"""

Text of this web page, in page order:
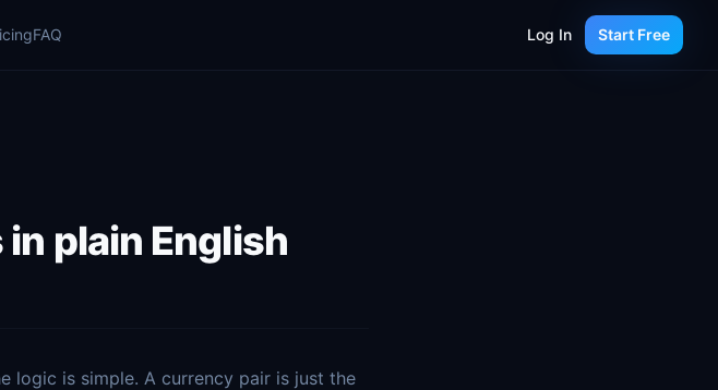
FAQ Log In Start Free
plain English
logic is simple. A currency pair is just the
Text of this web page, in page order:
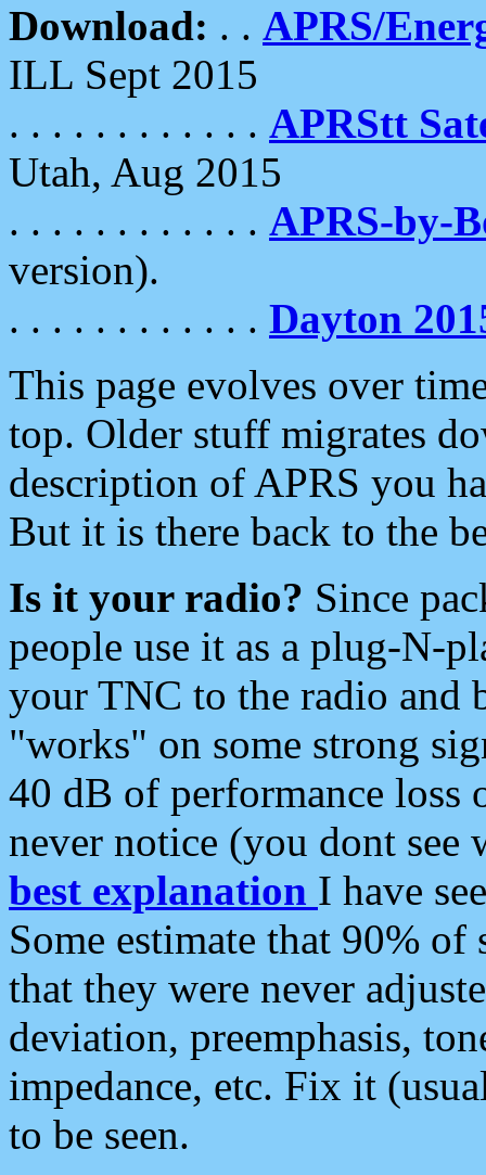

"""

## What to do
The result should be a verbatim copy of the data, free of pictures.

## Task response
Text of this web page, in page order:
FAQ Log In Start Free
plain English
logic is simple. A currency pair is just the
Text of this web page, in page order:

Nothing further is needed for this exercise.